Aprofundando-se no assunto, um estudo recente “Horizontal gene transfer of the algal nuclear gene psbO to the photosynthetic sea slug Elysia chlorotica” foi publicado em novembro de 2008 na revista PNAS (vol. 105 nº 46), revelando, através de experimentos na região genômica dos plastídios (ptDNA) da alga V. litorea, que falta aos mesmos o complemento total de genes para a realização da fotossíntese, sendo então necessário que a lesma do mar fornecesse as proteínas para o processo fotossintético.
Mas, como um animal possuiria um gene, típico de organismos autotróficos, relacionado à fotossíntese e responsável pela codificação de proteínas que seriam redirecionadas aos plastídios?
A explicação é que um gene, o psbO, teria sido transferido no passado, por um processo denominado transferência horizontal de genes (HGT), das algas V. litorea para as lesmas do mar E. chlorotica e continuou inserido na linhagem germinativa, mesmo sem a transmissão vertical dos plastídios.
O psbO está presente em organismos autotróficos e é responsável pela codificação da proteína MSP, que tem um papal fundamental processo fotossintético.

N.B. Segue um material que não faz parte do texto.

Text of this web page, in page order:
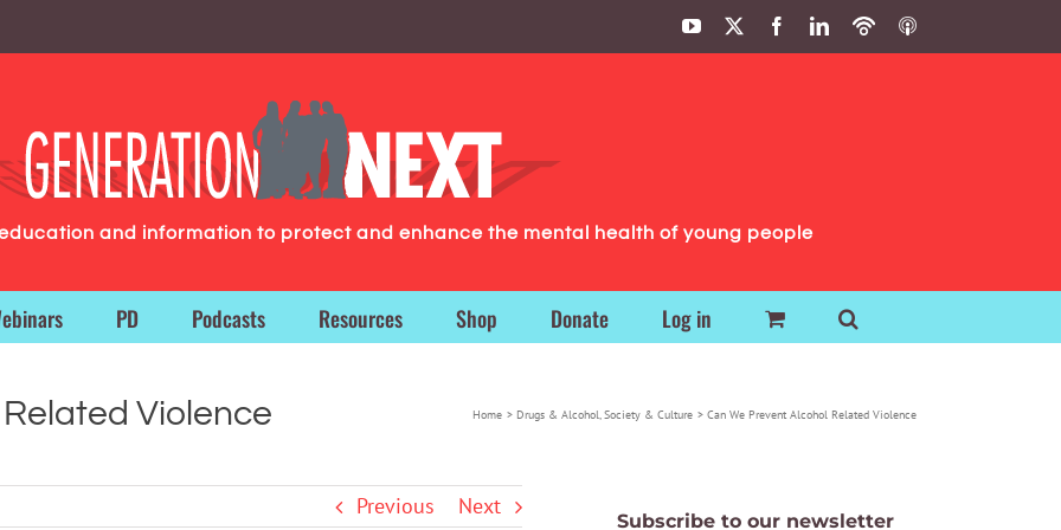
YouTube FacebookLinkedIn
PodbeanITunes
and information to protect and enhance the mental health of young people
PD Podcasts Resources Shop Donate Log in
Violence Home Drugs & Alcohol Society & Culture Can We Prevent Alcohol Related Violence
Previous Next
Subscribe to our newsletter

Agora, esse gene, também localizado no DNA nuclear das Elysia chlorotica, dá suporte a teoria da Transferência Horizontal de Genes (HGT).
A troca de material genético entre dois eucariontes é pouco documentada até a data, sendo a lesma Elysia chlorotica um modelo do potencial da Transferência Horizontal de Genes (HGT) entre dois organismos multicelulares.
O que podemos extrair desses fatos é que o conhecimento não é estável e novos eventos estão sempre surgindo para quebrar com os conceitos e as idéias estabelecidas. Todos os dias a natureza nos surpreende e nos mostra a grande diversidade e beleza que existe, nos desafiando a buscar respostas para entendermos melhor o mundo no qual vivemos.